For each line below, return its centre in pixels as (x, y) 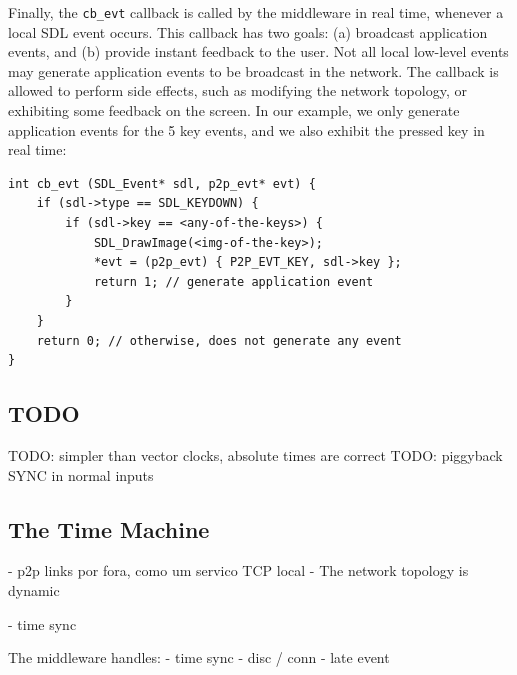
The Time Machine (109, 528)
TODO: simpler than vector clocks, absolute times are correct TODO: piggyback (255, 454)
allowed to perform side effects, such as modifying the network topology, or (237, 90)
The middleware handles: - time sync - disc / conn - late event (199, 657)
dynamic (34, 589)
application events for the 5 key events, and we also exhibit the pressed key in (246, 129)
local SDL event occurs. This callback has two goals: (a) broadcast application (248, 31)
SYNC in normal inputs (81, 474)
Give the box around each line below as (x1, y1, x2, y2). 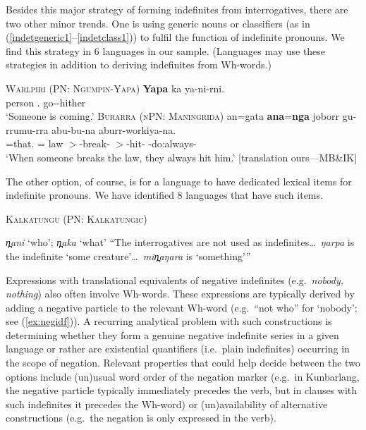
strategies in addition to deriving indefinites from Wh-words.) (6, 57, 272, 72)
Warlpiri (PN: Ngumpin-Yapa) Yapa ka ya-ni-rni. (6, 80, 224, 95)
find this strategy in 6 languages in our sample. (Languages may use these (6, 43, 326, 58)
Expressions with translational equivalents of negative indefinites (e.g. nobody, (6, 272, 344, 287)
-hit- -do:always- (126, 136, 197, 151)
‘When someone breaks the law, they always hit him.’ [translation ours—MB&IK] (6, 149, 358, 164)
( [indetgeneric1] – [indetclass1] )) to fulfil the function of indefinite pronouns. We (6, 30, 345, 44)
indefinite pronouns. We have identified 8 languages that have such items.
════════════════════
Find and copy every line in the entries above where the string "application" occurs.

_TASK ANSWER_:
application events for the 5 key events, and we also exhibit the pressed key in (246, 129)
local SDL event occurs. This callback has two goals: (a) broadcast application (248, 31)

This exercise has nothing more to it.